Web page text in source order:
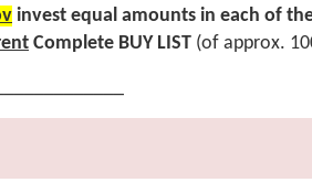
invest equal amounts in each of
Complete BUY LIST (of approx.
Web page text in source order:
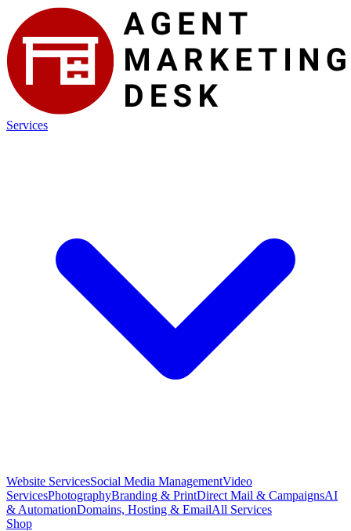
Services
Website ServicesSocial Media ManagementVideo
ServicesPhotographyBranding & PrintDirect Mail & CampaignsAI
& AutomationDomains, Hosting & EmailAll Services
Shop
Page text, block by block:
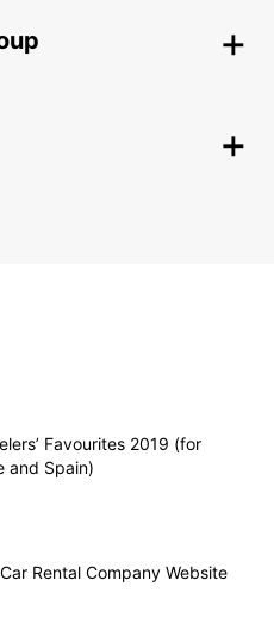
Favourites 2019 (for
and Spain)
Rental Company Website
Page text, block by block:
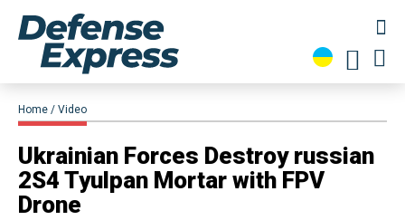
Home Video
​Ukrainian Forces Destroy russian
2S4 Tyulpan Mortar with FPV
Drone
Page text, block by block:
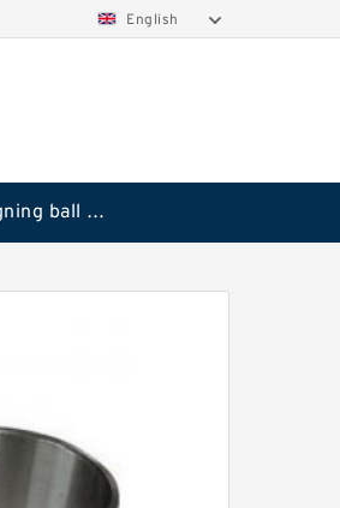
English
Self aligning ball bearings
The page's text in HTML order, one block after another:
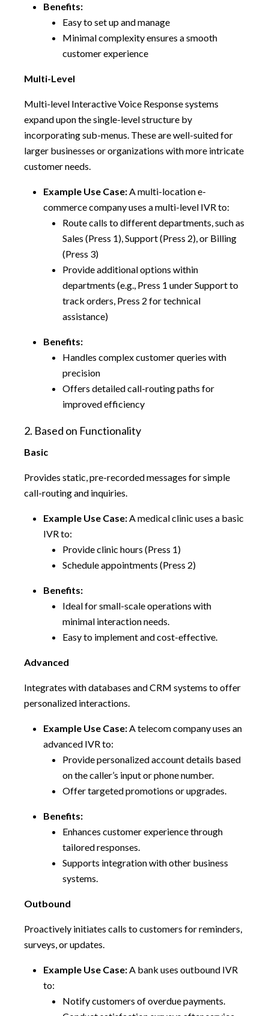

**********

What you should do: Exact copy, pictures removed: set down the whole listing above.

Response box:
Web page text in source order:
invest equal amounts in each of
Complete BUY LIST (of approx.
Web page text in source order:
Services
Website ServicesSocial Media ManagementVideo
ServicesPhotographyBranding & PrintDirect Mail & CampaignsAI
& AutomationDomains, Hosting & EmailAll Services
Shop
Page text, block by block:
Favourites 2019 (for
and Spain)
Rental Company Website
Page text, block by block:
Home Video
​Ukrainian Forces Destroy russian
2S4 Tyulpan Mortar with FPV
Drone
Page text, block by block:
English
Self aligning ball bearings
The page's text in HTML order, one block after another:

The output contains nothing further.